Si è ripetuto, a grandi linee, lo schema libico: mentre Stati Uniti e Germania consigliavano un approccio prudente per “mettere in sicurezza” il cosiddetto Stato fallito maliano, la Francia ha invece premuto sull’acceleratore della crisi per ottenere un coinvolgimento militare diretto “occidentale”, appellandosi alle solite urgenze connesse ai “diritti umani”, alla salvezza delle vite umane e, dulcis in fundo, alla vitale necessità di sradicare la mala pianta del terrorismo fondamentalista da quelle lontane – ma evidentemente non troppo – plaghe. Come ex potenza coloniale la Francia sente di avere degli “obblighi morali” verso i Paesi un tempo assoggettati alla sua politica di sfruttamento economico e di oppressione politica, insomma alla sua opera di civilizzazione capitalistica. Non si tratta di un’operazione di gendarmeria, ha detto Hollande, ma di un intervento fraterno e umanitario. Come non credergli…

francafrique_500Per il Paese d’Oltralpe si tratta naturalmente di puntellare una sua importante riserva di caccia, o ciò che resta di essa, collocata in un contesto geopolitico sempre più importante, soprattutto in grazia delle materie prime custodite nel ventre dell’area  che si estende dal Sahara al Sahel (non solo petrolio e gas, ma anche uranio e metalli preziosi), e sempre più caldo, anche per l’affollamento di potenze che cercano di portare a casa più bottino possibile. Ultimamente è la Cina che sta rafforzando la sua presenza sistemica (economica e politica) un po’ ovunque nel Continente africano. «In Mali la Cina si è insediata nei settori delle costruzioni e dell’industria leggera, dal tessile allo zucchero e ai farmaci. Tanto che nel 2008 l’interscambio commerciale tra i due Paesi, che hanno alle spalle 59 anni di relazioni diplomatiche, ha raggiunto quota 230 milioni di dollari … Affascinata dalla Cina, però, l’Africa deve tutelare la sua economia interna e non dimenticare di guardare al futuro per evitare di ritrovarsi sempre più dipendente, in questo caso dalla Repubblica Popolare (Alessia Virdis, Limes, 26 febbraio 2009). Per molti Paesi africani il capitalismo cinese sta diventando la strada obbligata verso la modernità e lo sviluppo economico, ed è evidente che l’attivismo economico-politico della Cina non sempre si “armonizza” con gli interessi “occidentali”. Anche per questo l’iniziativa francese è supportata, almeno in questa fase, dagli Stati Uniti.

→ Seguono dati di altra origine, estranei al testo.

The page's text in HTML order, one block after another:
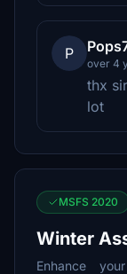
P
over 4
thx
lot
MSFS 2020
Winter
Enhance
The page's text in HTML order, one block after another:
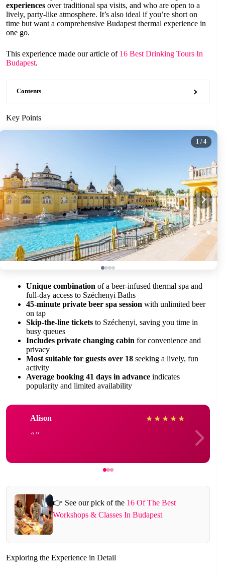
experiences over traditional spa visits, and who are open to a
lively, party-like atmosphere. It’s also ideal if you’re short on
time but want a comprehensive Budapest thermal experience in
one go.
This experience made our article of 16 Best Drinking Tours In
Budapest.
Contents
Key Points
1 / 4
Unique combination of a beer-infused thermal spa and
full-day access to Széchenyi Baths
45-minute private beer spa session with unlimited beer
on tap
Skip-the-line tickets to Széchenyi, saving you time in
busy queues
Includes private changing cabin for convenience and
privacy
Most suitable for guests over 18 seeking a lively, fun
activity
Average booking 41 days in advance indicates
popularity and limited availability
Alison ★ ★ ★ ★ ★
👉 See our pick of the 16 Of The Best
Workshops & Classes In Budapest
Exploring the Experience in Detail
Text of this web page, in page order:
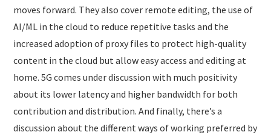
moves forward. They also cover remote editing, the use of
AI/ML in the cloud to reduce repetitive tasks and the
increased adoption of proxy files to protect high-quality
content in the cloud but allow easy access and editing at
home. 5G comes under discussion with much positivity
about its lower latency and higher bandwidth for both
contribution and distribution. And finally, there’s a
discussion about the different ways of working preferred by
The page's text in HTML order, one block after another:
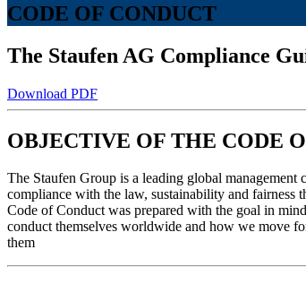
CODE OF CONDUCT
The Staufen AG Compliance
Download PDF
OBJECTIVE OF THE CODE
The Staufen Group is a leading global
compliance with the law, sustainability and fairness
Code of Conduct was prepared with the goal in
conduct themselves worldwide and how we move
them
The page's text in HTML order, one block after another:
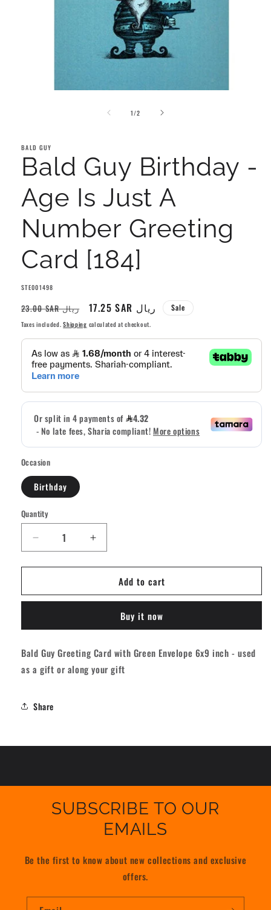
1/of
2
BALD GUY
Bald Guy Birthday -
Age Is Just A
Number Greeting
Card [184]
SKU:
STE001498
Regular
price
23.00 SAR ريال
Sale
price
17.25 SAR ريال Sale
Taxes included.Shipping calculated at checkout.
Occasion
Birthday
Quantity
Quantity
Decrease
quantity
for
Guy
Age
Just
A
Card
Increase
quantity
for
Guy
Age
Just
A
Add to cart
Buy it now
Bald Guy Greeting Card with Green Envelope 6x9 inch - used
as a gift or along your gift
Share
SUBSCRIBE TO OUR
EMAILS
Be the first to know about new collections and exclusive
offers.
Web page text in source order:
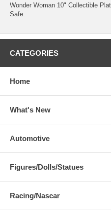
Wonder Woman 10" Collectible
Safe.
CATEGORIES
Home
What's New
Automotive
Figures/Dolls/Statues
Racing/Nascar
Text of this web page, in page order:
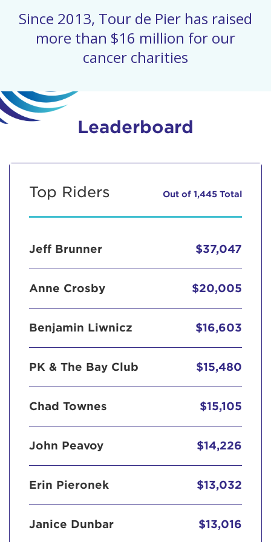
Since 2013, Tour de Pier has raised
more than $16 million for our
cancer charities
Leaderboard
Top Riders Out of 1,445 Total
Jeff Brunner $37,047
Anne Crosby $20,005
Benjamin Liwnicz $16,603
PK & The Bay Club $15,480
Chad Townes $15,105
John Peavoy $14,226
Erin Pieronek $13,032
Janice Dunbar $13,016
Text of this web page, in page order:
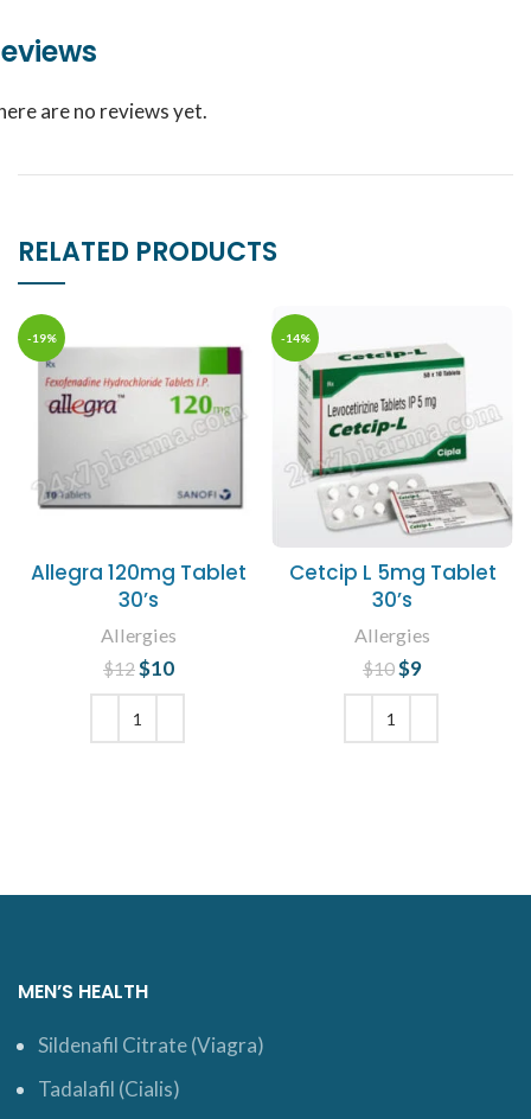
are no reviews yet.
RELATED PRODUCTS
-19%
Allegra 120mg Tablet
30’s
Allergies
$12 Original price
was: $12.
$10
-14%
Cetcip L 5mg Tablet
30’s
Allergies
$10Original price
was: $10.
$9
price is: $9.
MEN’S HEALTH
Sildenafil Citrate (Viagra)
Tadalafil (Cialis)
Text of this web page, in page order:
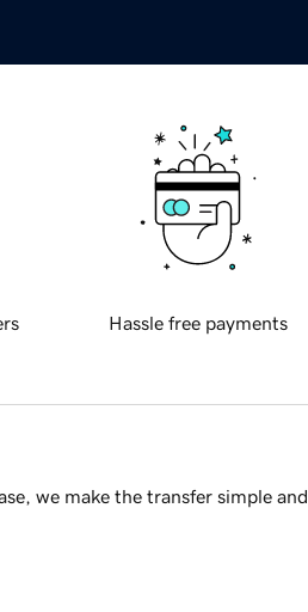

Attraverso l’uso della forza militare, i francesi cercano anche di reagire alla loro sempre più manifesta debolezza sistemica (con conseguente appannamento del già declassato «rango Transalpino»), e ciò ha un grande significato sia sul terreno della politica estera, soprattutto nel loro rapporto con i tedeschi (secondo il Corriere della Sera del 13 gennaio «In Europa non mancano i malumori, in particolare a Berlino, dove il ministro degli Esteri Guido Westerwelle ha escluso l’invio di truppe in Mali e lanciato un appello per una “soluzione politica” della crisi»); sia su quello della politica interna, la quale deve fare i conti con un quadro sociale sempre più “mosso” dalla crisi economica. Sembra addirittura che non pochi giovani francesi di origine araba si siano spostati nel Maghreb islamico per unirsi ad Al Qaeda, la quale nuota come un pescecane nel mare del fondamentalismo jihadista creato dal disagio sociale, dalla miseria e dalle lotte per il potere economico e politico in atto in tutto il mondo islamico.

Va da sé che la religione in tutto questo processo ha una funzione politico-ideologica di rilievo solo nella misura in cui serve ed esprime interessi del tutto materiali, che con la sfera del sacro non hanno nulla a che vedere. In gioco non c’è la salvezza delle anime, il paradiso ricco di giardini lussureggianti e di vergini bellissime o la purezza del Verbo, ma l’accesso alla più prosaica ma vitale rendita petrolifera, ma anche al salario, al cibo, alle medicine, all’acqua, ai telefonini, alle antenne paraboliche e così via. Vuoi in chiave di progresso (capitalistico), vuoi in chiave di conservazione (dei poteri e degli interessi costituiti e consolidati), la religione si presenta in questo contesto analitico alla stregua di un formidabile strumento di lotta politica.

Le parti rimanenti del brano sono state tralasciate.